Data excerpts:
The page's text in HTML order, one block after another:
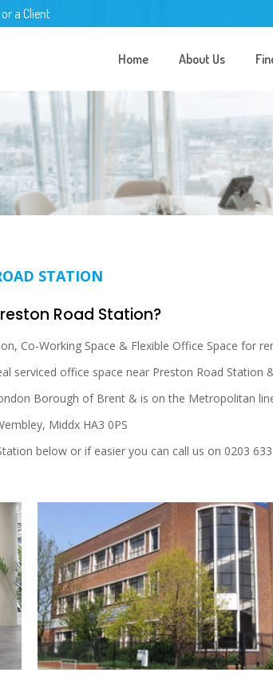
a Client
Home About Us
STATION
Road Station?
Co-Working Space & Flexible Office Space for
serviced office space near Preston Road Station
Borough of Brent & is on the Metropolitan
Middx HA3 0PS
below or if easier you can call us on 0203
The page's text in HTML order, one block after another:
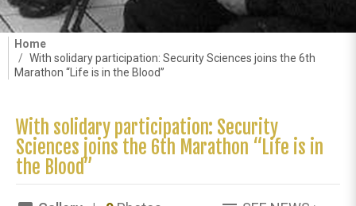
Home
With solidary participation: Security Sciences joins the 6th
Marathon “Life is in the Blood”
With solidary participation: Security
Sciences joins the 6th Marathon “Life is in
the Blood”
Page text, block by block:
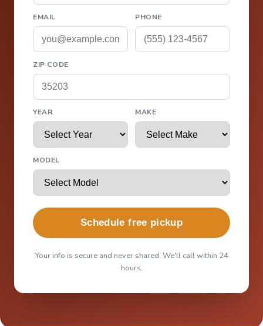
EMAIL PHONE
ZIP CODE
YEAR MAKE
MODEL
Schedule free pickup
Your info is secure and never shared. We'll call within 24
hours.
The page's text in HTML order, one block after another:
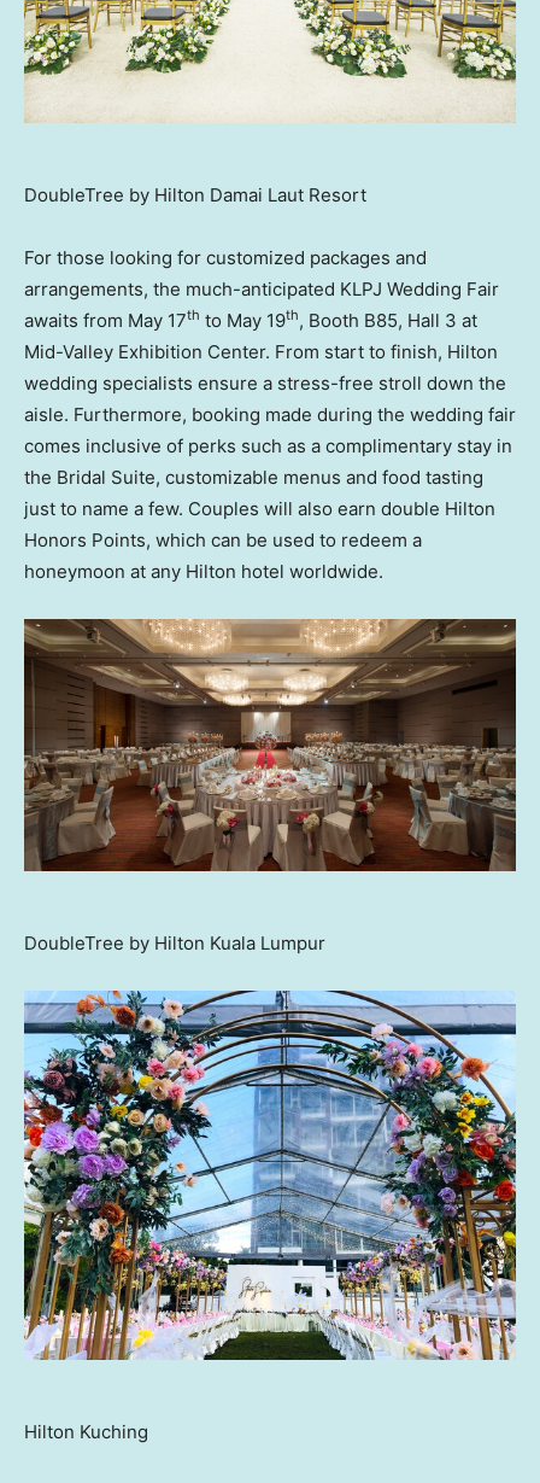
DoubleTree by Hilton Damai Laut Resort
For those looking for customized packages and
arrangements, the much-anticipated KLPJ Wedding Fair
awaits from May 17th to May 19th, Booth B85, Hall 3 at
Mid-Valley Exhibition Center. From start to finish, Hilton
wedding specialists ensure a stress-free stroll down the
aisle. Furthermore, booking made during the wedding fair
comes inclusive of perks such as a complimentary stay in
the Bridal Suite, customizable menus and food tasting
just to name a few. Couples will also earn double Hilton
Honors Points, which can be used to redeem a
honeymoon at any Hilton hotel worldwide.
DoubleTree by Hilton Kuala Lumpur
Hilton Kuching
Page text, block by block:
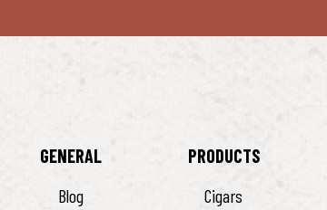
GENERAL
Blog
PRODUCTS
Cigars
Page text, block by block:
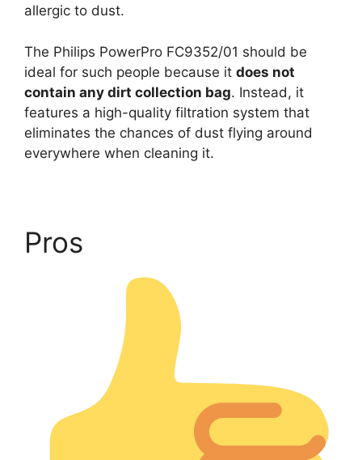
allergic to dust.
The Philips PowerPro FC9352/01 should be
ideal for such people because it does not
contain any dirt collection bag. Instead, it
features a high-quality filtration system that
eliminates the chances of dust flying around
everywhere when cleaning it.
Pros
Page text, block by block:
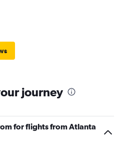
journey
for flights from Atlanta
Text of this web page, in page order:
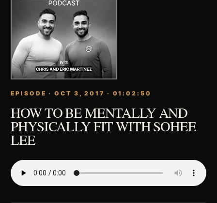
EPISODE · OCT 3, 2017 · 01:02:50
HOW TO BE MENTALLY AND
PHYSICALLY FIT WITH SOHEE
LEE
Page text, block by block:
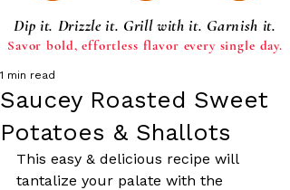
Dip it. Drizzle it. Grill with it. Garnish it.
Savor bold, effortless flavor every single day.
Saucey Roasted Sweet
Potatoes & Shallots
1 min read
This easy & delicious recipe will
tantalize your palate with the
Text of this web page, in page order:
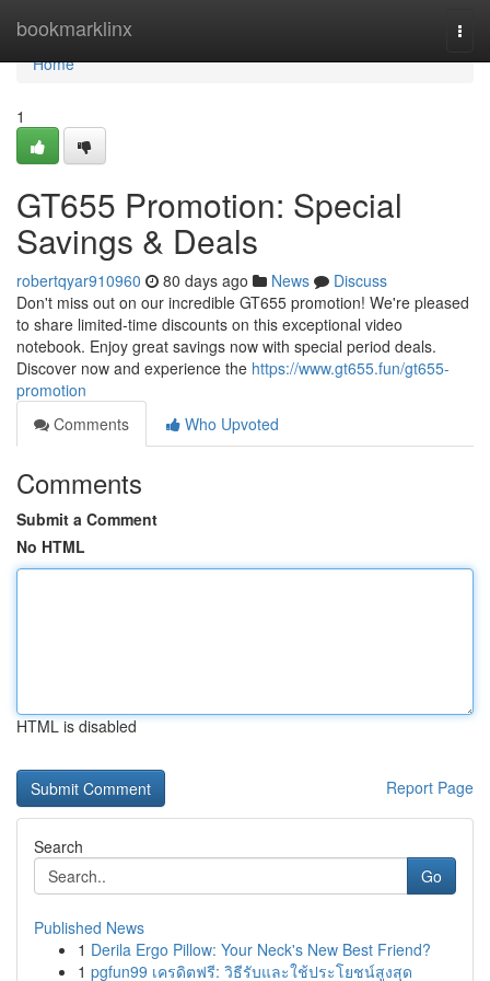
bookmarklinx
Home
Home
1
GT655 Promotion: Special
Savings & Deals
robertqyar910960 80 days ago News
Discuss
Don't miss out on our incredible GT655 promotion! We're pleased
to share limited-time discounts on this exceptional video
notebook. Enjoy great savings now with special period deals.
Discover now and experience the https://www.gt655.fun/gt655-
promotion
Comments
Who Upvoted
Comments
Submit a Comment
No HTML
HTML is disabled
Report Page
Search
Go
Published News
1 Derila Ergo Pillow: Your Neck's New Best Friend?
1 pgfun99 เครดิตฟรี: วิธีรับและใช้ประโยชน์สูงสุด
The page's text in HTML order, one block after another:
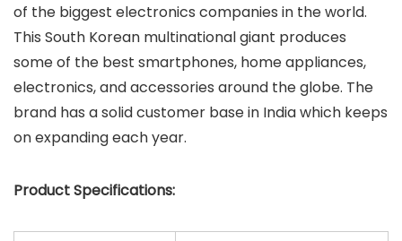
of the biggest electronics companies in the world.
This South Korean multinational giant produces
some of the best smartphones, home appliances,
electronics, and accessories around the globe. The
brand has a solid customer base in India which keeps
on expanding each year.
Product Specifications:
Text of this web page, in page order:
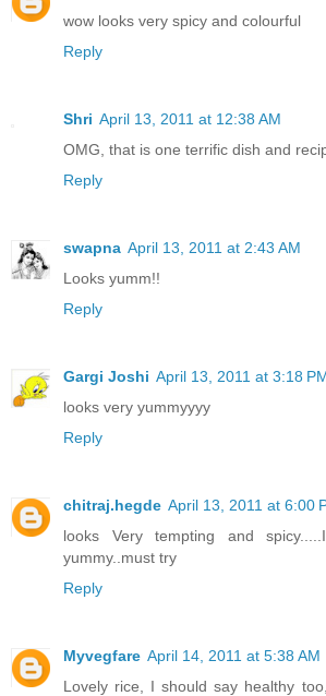
wow looks very spicy and colourful
Reply
Shri April 13, 2011 at 12:38 AM
OMG, that is one terrific dish and
Reply
swapna April 13, 2011 at 2:43 AM
Looks yumm!!
Reply
Gargi Joshi April 13, 2011 at 3:18
looks very yummyyyy
Reply
chitraj.hegde April 13, 2011 at 6:00
looks Very tempting and
yummy..must try
Reply
Myvegfare April 14, 2011 at 5:38 AM
Lovely rice, I should say healthy
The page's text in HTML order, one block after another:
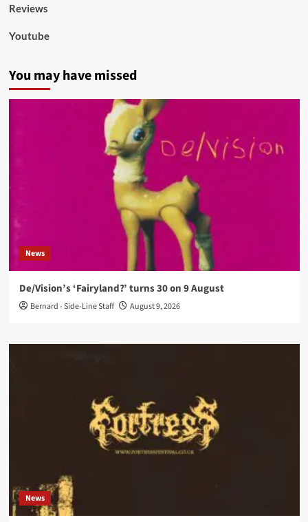
Reviews
Youtube
You may have missed
News
De/Vision’s ‘Fairyland?’ turns 30 on 9 August
Bernard - Side-Line Staff August 9, 2026
News
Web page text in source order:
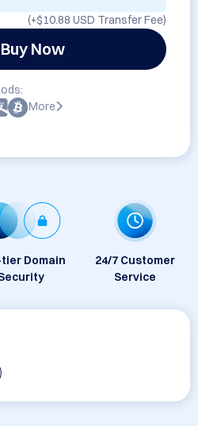
(+$10.88 USD Transfer Fee)
Buy Now
More
Domain
24/7 Customer
Service
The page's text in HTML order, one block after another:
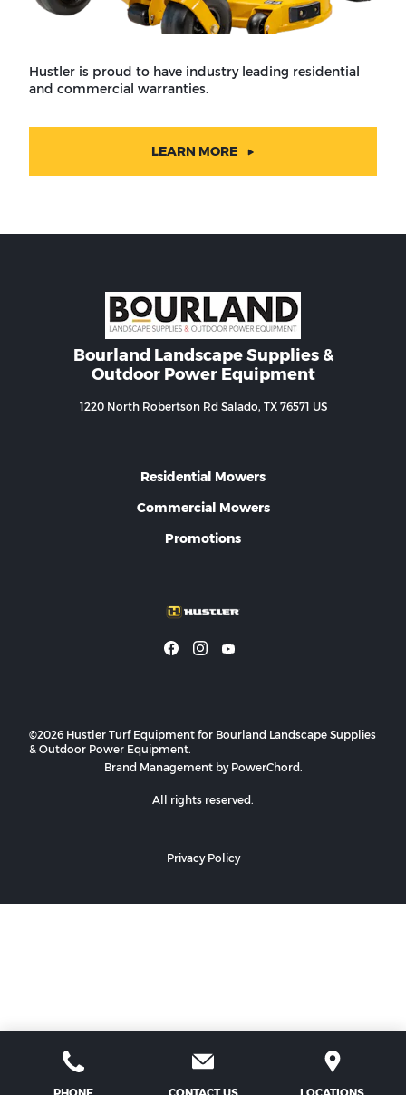
Hustler is proud to have industry leading residential
and commercial warranties.
LEARN MORE
Bourland Landscape Supplies &
Outdoor Power Equipment
1220 North Robertson Rd Salado, TX 76571 US
Residential Mowers
Commercial Mowers
Promotions
©2026 Hustler Turf Equipment for Bourland Landscape Supplies
& Outdoor Power Equipment.
Brand Management by PowerChord.
All rights reserved.
Privacy Policy
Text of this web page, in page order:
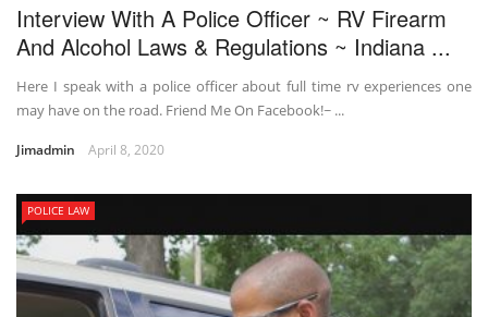
Interview With A Police Officer ~ RV Firearm
And Alcohol Laws & Regulations ~ Indiana ...
Here I speak with a police officer about full time rv experiences one
may have on the road. Friend Me On Facebook!~ ...
Jimadmin April 8, 2020
POLICE LAW
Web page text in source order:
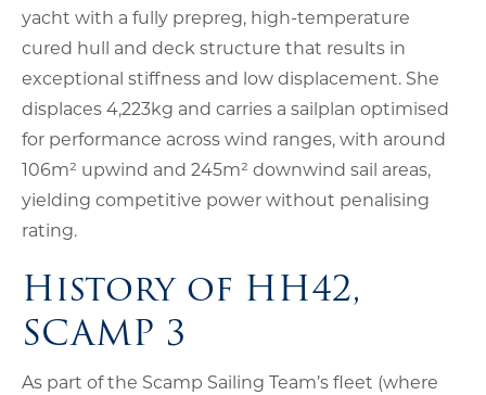
yacht with a fully prepreg, high-temperature
cured hull and deck structure that results in
exceptional stiffness and low displacement. She
displaces 4,223kg and carries a sailplan optimised
for performance across wind ranges, with around
106m² upwind and 245m² downwind sail areas,
yielding competitive power without penalising
rating.
History of HH42,
SCAMP 3
As part of the Scamp Sailing Team’s fleet (where
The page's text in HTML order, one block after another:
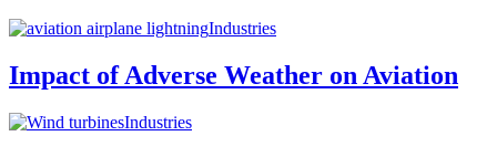
Industries
Impact of Adverse Weather on Aviation
Industries
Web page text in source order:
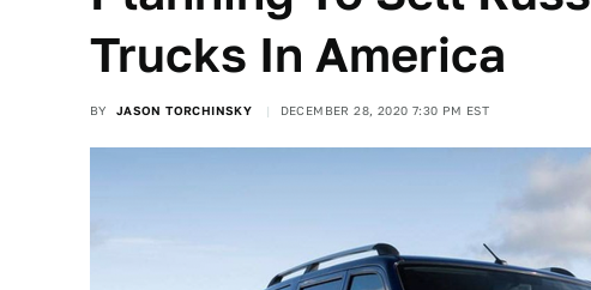
Trucks In America
BY JASON TORCHINSKY DECEMBER 28, 2020 7:30 PM EST
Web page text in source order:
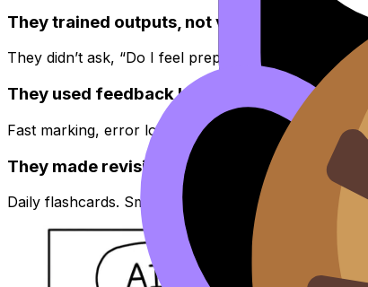
They trained outputs, not vibes
They didn’t ask, “Do I feel prepared?” They asked,
They used feedback loops, not hope
Fast marking, error logs, reattempting the same
They made revision boringly consistent
Daily flashcards. Small targeted sessions. A plan

(What is needed)
In case the records contain pictures, keep those out and repeat the rest exactly.

(Task output)
The page's text in HTML order, one block after another:
a Client
Home About Us
STATION
Road Station?
Co-Working Space & Flexible Office Space for
serviced office space near Preston Road Station
Borough of Brent & is on the Metropolitan
Middx HA3 0PS
below or if easier you can call us on 0203
The page's text in HTML order, one block after another:
Home
With solidary participation: Security Sciences joins the 6th
Marathon “Life is in the Blood”
With solidary participation: Security
Sciences joins the 6th Marathon “Life is in
the Blood”
Page text, block by block:
EMAIL PHONE
ZIP CODE
YEAR MAKE
MODEL
Schedule free pickup
Your info is secure and never shared. We'll call within 24
hours.
The page's text in HTML order, one block after another:
DoubleTree by Hilton Damai Laut Resort
For those looking for customized packages and
arrangements, the much-anticipated KLPJ Wedding Fair
awaits from May 17th to May 19th, Booth B85, Hall 3 at
Mid-Valley Exhibition Center. From start to finish, Hilton
wedding specialists ensure a stress-free stroll down the
aisle. Furthermore, booking made during the wedding fair
comes inclusive of perks such as a complimentary stay in
the Bridal Suite, customizable menus and food tasting
just to name a few. Couples will also earn double Hilton
Honors Points, which can be used to redeem a
honeymoon at any Hilton hotel worldwide.
DoubleTree by Hilton Kuala Lumpur
Hilton Kuching
Page text, block by block:
GENERAL
Blog
PRODUCTS
Cigars
Page text, block by block:
allergic to dust.
The Philips PowerPro FC9352/01 should be
ideal for such people because it does not
contain any dirt collection bag. Instead, it
features a high-quality filtration system that
eliminates the chances of dust flying around
everywhere when cleaning it.
Pros
Page text, block by block:
journey
for flights from Atlanta
Text of this web page, in page order:
EPISODE · OCT 3, 2017 · 01:02:50
HOW TO BE MENTALLY AND
PHYSICALLY FIT WITH SOHEE
LEE
Page text, block by block:
Dip it. Drizzle it. Grill with it. Garnish it.
Savor bold, effortless flavor every single day.
Saucey Roasted Sweet
Potatoes & Shallots
1 min read
This easy & delicious recipe will
tantalize your palate with the
Text of this web page, in page order:
bookmarklinx
Home
Home
1
GT655 Promotion: Special
Savings & Deals
robertqyar910960 80 days ago News
Discuss
Don't miss out on our incredible GT655 promotion! We're pleased
to share limited-time discounts on this exceptional video
notebook. Enjoy great savings now with special period deals.
Discover now and experience the https://www.gt655.fun/gt655-
promotion
Comments
Who Upvoted
Comments
Submit a Comment
No HTML
HTML is disabled
Report Page
Search
Go
Published News
1 Derila Ergo Pillow: Your Neck's New Best Friend?
1 pgfun99 เครดิตฟรี: วิธีรับและใช้ประโยชน์สูงสุด
The page's text in HTML order, one block after another:
of the biggest electronics companies in the world.
This South Korean multinational giant produces
some of the best smartphones, home appliances,
electronics, and accessories around the globe. The
brand has a solid customer base in India which keeps
on expanding each year.
Product Specifications:
Text of this web page, in page order:
wow looks very spicy and colourful
Reply
Shri April 13, 2011 at 12:38 AM
OMG, that is one terrific dish and
Reply
swapna April 13, 2011 at 2:43 AM
Looks yumm!!
Reply
Gargi Joshi April 13, 2011 at 3:18
looks very yummyyyy
Reply
chitraj.hegde April 13, 2011 at 6:00
looks Very tempting and
yummy..must try
Reply
Myvegfare April 14, 2011 at 5:38 AM
Lovely rice, I should say healthy
The page's text in HTML order, one block after another:
Reviews
Youtube
You may have missed
News
De/Vision’s ‘Fairyland?’ turns 30 on 9 August
Bernard - Side-Line Staff August 9, 2026
News
Web page text in source order:
(+$10.88 USD Transfer Fee)
Buy Now
More
Domain
24/7 Customer
Service
The page's text in HTML order, one block after another:
Hustler is proud to have industry leading residential
and commercial warranties.
LEARN MORE
Bourland Landscape Supplies &
Outdoor Power Equipment
1220 North Robertson Rd Salado, TX 76571 US
Residential Mowers
Commercial Mowers
Promotions
©2026 Hustler Turf Equipment for Bourland Landscape Supplies
& Outdoor Power Equipment.
Brand Management by PowerChord.
All rights reserved.
Privacy Policy
Text of this web page, in page order:
Interview With A Police Officer ~ RV Firearm
And Alcohol Laws & Regulations ~ Indiana ...
Here I speak with a police officer about full time rv experiences one
may have on the road. Friend Me On Facebook!~ ...
Jimadmin April 8, 2020
POLICE LAW
Web page text in source order:
yacht with a fully prepreg, high-temperature
cured hull and deck structure that results in
exceptional stiffness and low displacement. She
displaces 4,223kg and carries a sailplan optimised
for performance across wind ranges, with around
106m² upwind and 245m² downwind sail areas,
yielding competitive power without penalising
rating.
History of HH42,
SCAMP 3
As part of the Scamp Sailing Team’s fleet (where
The page's text in HTML order, one block after another:
Industries
Impact of Adverse Weather on Aviation
Industries
Web page text in source order:
Trucks In America
BY JASON TORCHINSKY DECEMBER 28, 2020 7:30 PM EST
Web page text in source order:
They trained outputs, not vibes
They didn’t ask, “Do I feel prepared?” They asked,
They used feedback loops, not hope
Fast marking, error logs, reattempting the same
They made revision boringly consistent
Daily flashcards. Small targeted sessions. A plan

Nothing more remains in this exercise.